I followed the bioconductor pipeline https://www.bioconductor.org/help/course-materials/2016/CSAMA/lab-3-rnaseq/rnaseq_gene_CSAMA2016.html

Here is my code and screen output:

*********************

library("Rsamtools")
library("GenomicFeatures")
library("GenomicAlignments")
library("BiocParallel")
register(MulticoreParam(1))

refdir <- "/home/xxxx/ref_databases/rna_gtf/"
refgtf <- paste0(refdir,"Homo_sapiens.GRCh38.90.gtf") # downloaded from ftp://ftp.ensembl.org/pub/release-90/gtf/homo_sapiens


> txdb <- makeTxDbFromGFF(refgtf, format="gtf")
Import genomic features from the file as a GRanges object ... 
OK
Prepare the 'metadata' data frame ... OK
Make the TxDb object ... OK
Warning message:
In .get_cds_IDX(type, phase) :
  The "phase" metadata column contains non-NA values for features of type
  stop_codon. This information was ignored.

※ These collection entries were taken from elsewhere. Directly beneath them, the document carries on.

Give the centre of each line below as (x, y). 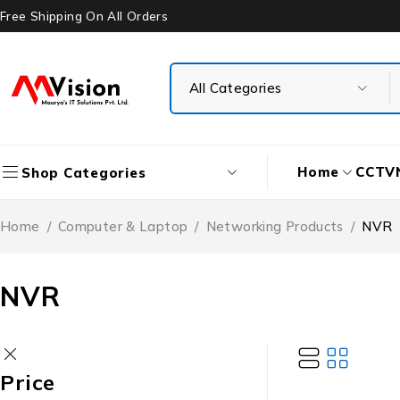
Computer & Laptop (123, 226)
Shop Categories (84, 172)
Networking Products (275, 226)
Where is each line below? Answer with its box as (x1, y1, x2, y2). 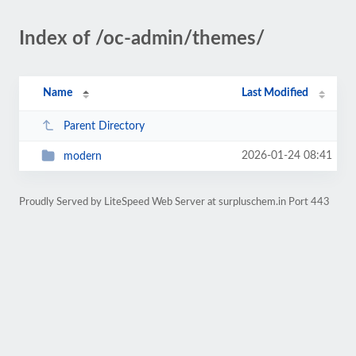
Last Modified (242, 87, 309, 99)
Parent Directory (63, 120, 145, 132)
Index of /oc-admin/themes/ (19, 29, 265, 48)
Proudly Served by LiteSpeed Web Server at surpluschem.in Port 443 (19, 197, 330, 207)
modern (63, 150, 102, 162)
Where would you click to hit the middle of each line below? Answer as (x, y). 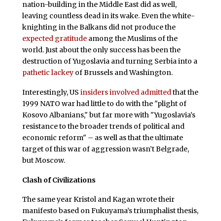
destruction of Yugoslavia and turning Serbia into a (110, 61)
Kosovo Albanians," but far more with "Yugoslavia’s (109, 115)
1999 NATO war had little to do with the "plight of (104, 103)
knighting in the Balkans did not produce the (99, 27)
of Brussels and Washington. (123, 72)
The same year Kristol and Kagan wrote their (98, 200)
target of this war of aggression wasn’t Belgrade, (105, 149)
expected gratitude (54, 38)
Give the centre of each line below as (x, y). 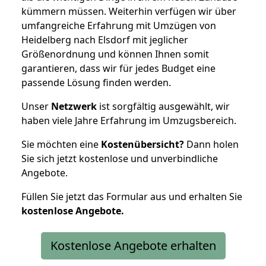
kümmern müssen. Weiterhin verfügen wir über (129, 11)
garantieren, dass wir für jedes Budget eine (118, 68)
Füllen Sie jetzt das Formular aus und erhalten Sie (132, 196)
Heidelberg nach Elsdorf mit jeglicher (105, 39)
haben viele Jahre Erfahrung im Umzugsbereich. (129, 120)
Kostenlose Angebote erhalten (133, 245)
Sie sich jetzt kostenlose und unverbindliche (120, 158)
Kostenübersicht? (142, 144)
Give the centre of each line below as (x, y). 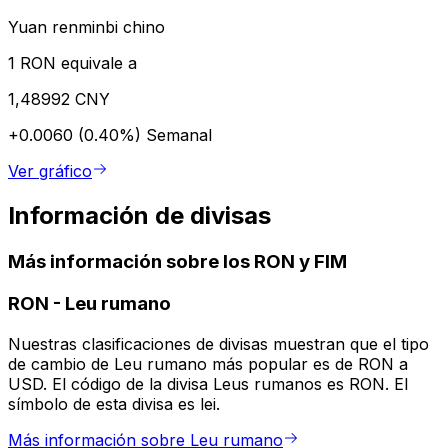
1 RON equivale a (72, 63)
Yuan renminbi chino (86, 27)
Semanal (179, 135)
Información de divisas (139, 216)
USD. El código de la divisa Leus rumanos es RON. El (208, 383)
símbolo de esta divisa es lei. (114, 403)
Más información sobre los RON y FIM (177, 262)
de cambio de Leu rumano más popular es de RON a (208, 363)
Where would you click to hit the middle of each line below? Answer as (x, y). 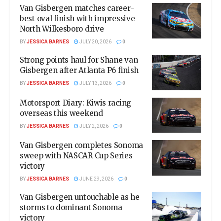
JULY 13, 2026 (95, 83)
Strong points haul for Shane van (79, 60)
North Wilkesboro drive (62, 29)
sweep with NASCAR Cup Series (76, 156)
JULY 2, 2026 (93, 126)
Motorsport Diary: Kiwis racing (75, 103)
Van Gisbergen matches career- (77, 8)
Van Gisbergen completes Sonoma (81, 145)
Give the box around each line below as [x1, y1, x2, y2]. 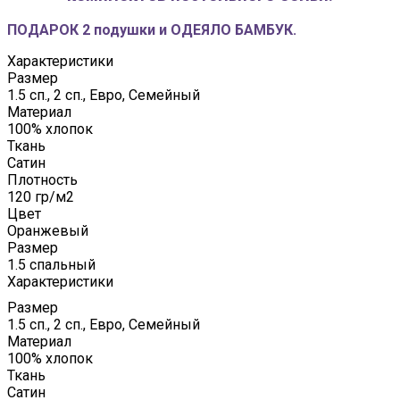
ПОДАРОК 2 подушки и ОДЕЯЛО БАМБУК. [7, 21, 296, 39]
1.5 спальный [7, 256, 96, 274]
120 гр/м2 [7, 188, 74, 206]
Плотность [7, 171, 78, 189]
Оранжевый [7, 222, 88, 240]
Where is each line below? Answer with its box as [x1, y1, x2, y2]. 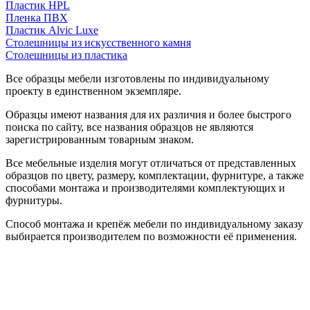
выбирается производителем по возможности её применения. [6, 230, 297, 242]
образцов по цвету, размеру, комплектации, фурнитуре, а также [6, 169, 304, 181]
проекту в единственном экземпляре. [6, 84, 181, 97]
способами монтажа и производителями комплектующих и [6, 181, 285, 194]
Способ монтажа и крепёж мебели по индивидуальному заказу [6, 217, 303, 230]
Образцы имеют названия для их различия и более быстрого [6, 108, 291, 120]
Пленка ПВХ [6, 11, 68, 24]
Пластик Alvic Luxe [6, 24, 98, 36]
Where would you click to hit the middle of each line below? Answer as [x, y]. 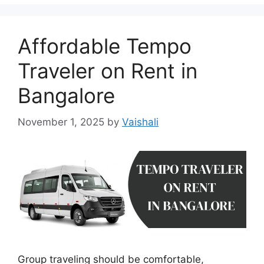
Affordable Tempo [105, 46]
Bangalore [66, 95]
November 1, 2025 [61, 122]
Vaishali [140, 122]
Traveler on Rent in [108, 71]
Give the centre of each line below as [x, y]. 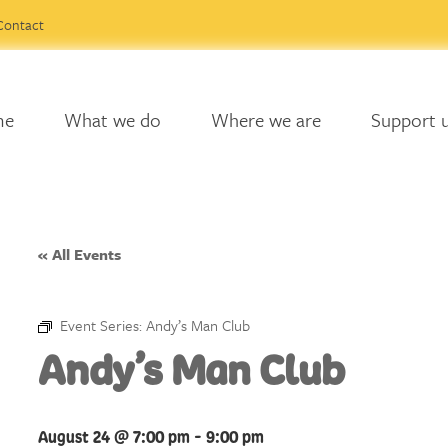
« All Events [79, 254]
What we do [112, 119]
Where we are [265, 119]
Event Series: [103, 325]
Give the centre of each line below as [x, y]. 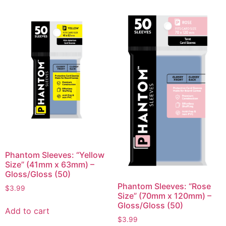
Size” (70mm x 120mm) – [164, 196]
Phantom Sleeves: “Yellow [55, 155]
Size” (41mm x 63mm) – [50, 165]
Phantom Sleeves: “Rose [164, 186]
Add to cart [27, 211]
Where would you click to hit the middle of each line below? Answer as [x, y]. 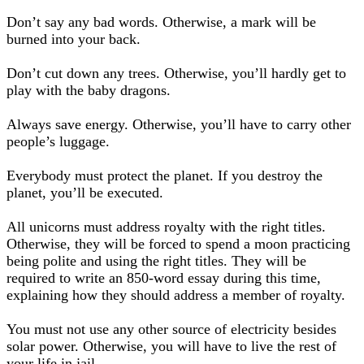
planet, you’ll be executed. [85, 193]
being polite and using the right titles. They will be [156, 261]
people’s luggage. [58, 141]
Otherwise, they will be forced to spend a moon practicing [178, 244]
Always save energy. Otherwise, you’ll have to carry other [179, 124]
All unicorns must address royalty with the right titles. [166, 227]
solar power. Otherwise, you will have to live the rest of [171, 346]
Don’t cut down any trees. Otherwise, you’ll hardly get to [176, 73]
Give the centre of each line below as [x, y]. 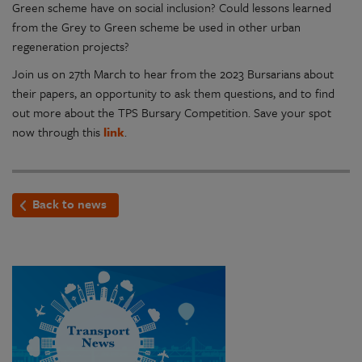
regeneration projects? [72, 46]
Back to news [69, 204]
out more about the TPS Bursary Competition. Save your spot [172, 113]
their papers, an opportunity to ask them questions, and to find [173, 93]
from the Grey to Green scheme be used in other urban [156, 27]
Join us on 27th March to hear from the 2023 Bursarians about [173, 74]
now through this [58, 132]
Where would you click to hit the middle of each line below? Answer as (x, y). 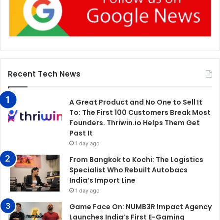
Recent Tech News (44, 74)
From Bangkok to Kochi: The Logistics (136, 159)
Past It (81, 133)
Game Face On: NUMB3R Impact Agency (140, 206)
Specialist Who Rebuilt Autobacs (128, 170)
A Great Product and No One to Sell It (136, 102)
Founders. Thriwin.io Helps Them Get (135, 123)
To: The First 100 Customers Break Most (140, 112)
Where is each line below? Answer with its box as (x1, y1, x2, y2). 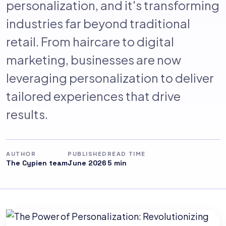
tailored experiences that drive (6, 88, 181, 103)
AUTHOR (6, 150, 36, 157)
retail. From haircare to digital (6, 34, 174, 49)
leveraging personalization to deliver (6, 70, 214, 85)
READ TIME (107, 150, 146, 157)
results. (6, 106, 48, 122)
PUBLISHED (68, 150, 107, 157)
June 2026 (68, 158, 106, 167)
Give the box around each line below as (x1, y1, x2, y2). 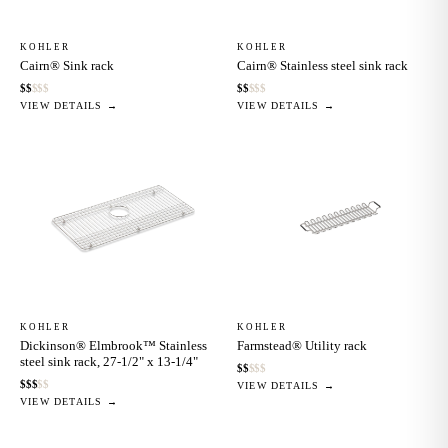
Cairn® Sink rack (20, 58, 114, 74)
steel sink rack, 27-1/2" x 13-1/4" (20, 354, 198, 370)
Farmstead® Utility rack (237, 338, 367, 354)
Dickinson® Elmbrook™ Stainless (20, 338, 207, 354)
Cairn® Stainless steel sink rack (237, 58, 408, 74)
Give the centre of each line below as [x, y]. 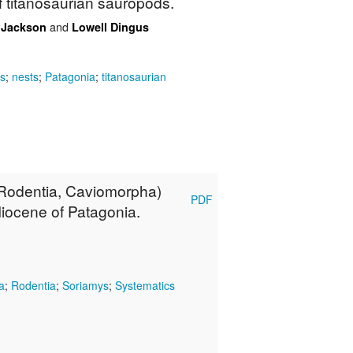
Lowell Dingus [110, 27]
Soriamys [85, 286]
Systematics [145, 286]
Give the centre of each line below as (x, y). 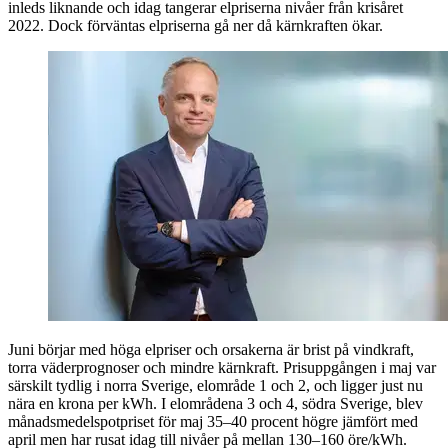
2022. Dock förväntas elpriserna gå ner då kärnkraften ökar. (195, 25)
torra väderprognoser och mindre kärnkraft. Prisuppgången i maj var (222, 367)
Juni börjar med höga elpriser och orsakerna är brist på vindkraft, (211, 349)
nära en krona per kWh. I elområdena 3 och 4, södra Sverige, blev (215, 403)
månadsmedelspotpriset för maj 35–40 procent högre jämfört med (213, 421)
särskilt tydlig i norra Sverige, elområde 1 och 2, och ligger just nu (215, 385)
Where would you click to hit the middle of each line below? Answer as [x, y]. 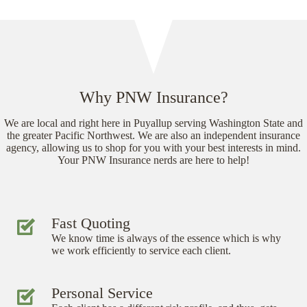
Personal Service [102, 293]
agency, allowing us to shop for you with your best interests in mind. [153, 147]
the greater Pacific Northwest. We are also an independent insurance [153, 135]
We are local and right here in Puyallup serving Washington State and [153, 123]
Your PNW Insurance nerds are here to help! [153, 160]
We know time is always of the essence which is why [166, 238]
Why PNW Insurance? [153, 97]
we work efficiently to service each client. [141, 250]
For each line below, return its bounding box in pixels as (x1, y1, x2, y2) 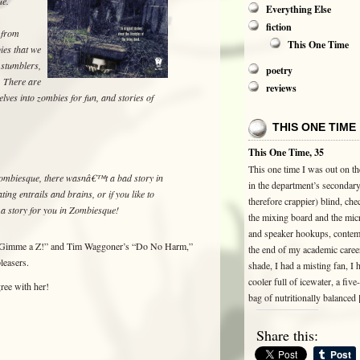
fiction (266, 20, 292, 34)
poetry (266, 63, 292, 77)
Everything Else (266, 2, 331, 16)
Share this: (256, 325, 318, 345)
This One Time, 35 (248, 145, 324, 159)
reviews (266, 81, 297, 95)
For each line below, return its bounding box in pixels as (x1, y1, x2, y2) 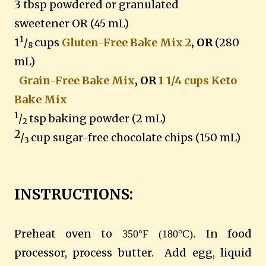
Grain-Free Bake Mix (19, 73, 135, 87)
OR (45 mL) (69, 16, 129, 30)
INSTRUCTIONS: (14, 185, 133, 204)
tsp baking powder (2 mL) (29, 111, 166, 125)
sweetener (14, 16, 69, 30)
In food (205, 226, 252, 240)
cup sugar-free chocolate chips (31, 130, 193, 144)
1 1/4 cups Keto (159, 73, 237, 87)
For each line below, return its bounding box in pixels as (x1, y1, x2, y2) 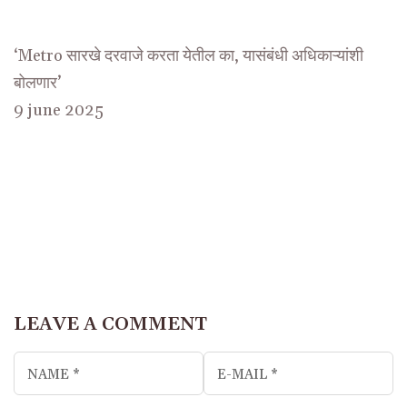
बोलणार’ (14, 72, 61, 94)
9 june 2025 (14, 99, 104, 121)
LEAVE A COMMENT (14, 312, 207, 336)
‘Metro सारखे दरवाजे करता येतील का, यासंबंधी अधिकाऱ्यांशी (14, 45, 363, 66)
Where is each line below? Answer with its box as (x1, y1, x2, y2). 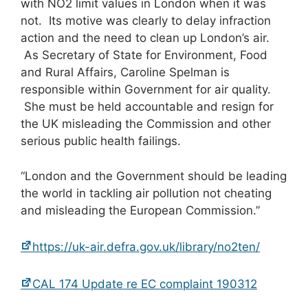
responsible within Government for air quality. (21, 82, 271, 97)
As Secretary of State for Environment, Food (21, 48, 267, 63)
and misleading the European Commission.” (21, 203, 260, 217)
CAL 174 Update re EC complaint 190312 (32, 276, 257, 291)
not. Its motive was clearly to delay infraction (21, 14, 271, 28)
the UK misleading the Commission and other (21, 117, 271, 131)
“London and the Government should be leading (21, 168, 287, 183)
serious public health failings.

> ebg <- exonsBy(txdb, by="gene")
> ebg
GRangesList object of length 58302:
$ENSG00000000003 
GRanges object with 20 ranges and 2 metadata columns:
       seqnames                 ranges strand |   exon_id       exon_name
          <Rle>              <IRanges>  <Rle> | <integer>     <character>
   [1]        X [100627109, 100629986]      - |    676055 ENSE00003730948
   [2]        X [100628670, 100629986]      - |    676056 ENSE00001459322
   [3]        X [100630759, 100630866]      - |    676057 ENSE00000868868
   [4]        X [100632063, 100632068]      - |    676058 ENSE00003731560
   [5]        X [100632485, 100632568]      - |    676059 ENSE00000401072
   ...      ...                    ...    ... .       ...             ...
  [16]        X [100635558, 100635746]      - |    676070 ENSE00003733424
  [17]        X [100636191, 100636689]      - |    676071 ENSE00001886883
  [18]        X [100636608, 100636806]      - |    676072 ENSE00001855382
  [19]        X [100636793, 100637104]      - |    676073 ENSE00001863395
  [20]        X [100639945, 100639991]      - |    676074 ENSE00001828996

...
<58301 more elements>
-------
seqinfo: 47 sequences (1 circular) from an unspecified genome; no seqlengths

> bamfiles <- BamFileList(filenames[1:2], yieldSize=1000000)

> se <- summarizeOverlaps(features=ebg, 
+                         reads=bamfiles,
+                         mode="Union",
+                         singleEnd=FALSE,
+                         ignore.strand=TRUE,
+                         fragments=TRUE )


There were 28 warnings (use warnings() to see them)

> warnings()
Warning messages:
1: call dbDisconnect() when finished working with a connection
2: In .Seqinfo.mergexy(x, y) :
  The 2 combined objects have no sequence levels in common. (Use
  suppressWarnings() to suppress this warning.)
3: In .Seqinfo.mergexy(x, y) :
  The 2 combined objects have no sequence levels in common. (Use
  suppressWarnings() to suppress this warning.)



> print(se)
class: RangedSummarizedExperiment 
dim: 58302 2 
metadata(0):
assays(1): counts
rownames(58302): ENSG00000000003 ENSG00000000005 ... ENSG00000284747
  ENSG00000284748
rowData names(0):
colnames(2):
  run1798_lane12_read_indexN701-S517=BR-337-All_Aligned_Reads.bam
  run1798_lane12_read_indexN702-S502=BR-101-All_Aligned_Reads.bam
colData names(0):




> sum(assay(se))
[1] 0

*****************************

How/What do I troubleshoot? The gtf file seems ok (each line has ENS ids, coordinates etc.).

thanks!

 

> sessionInfo()

R version 3.4.2 (2017-09-28)

Platform: x86_64-redhat-linux-gnu (64-bit)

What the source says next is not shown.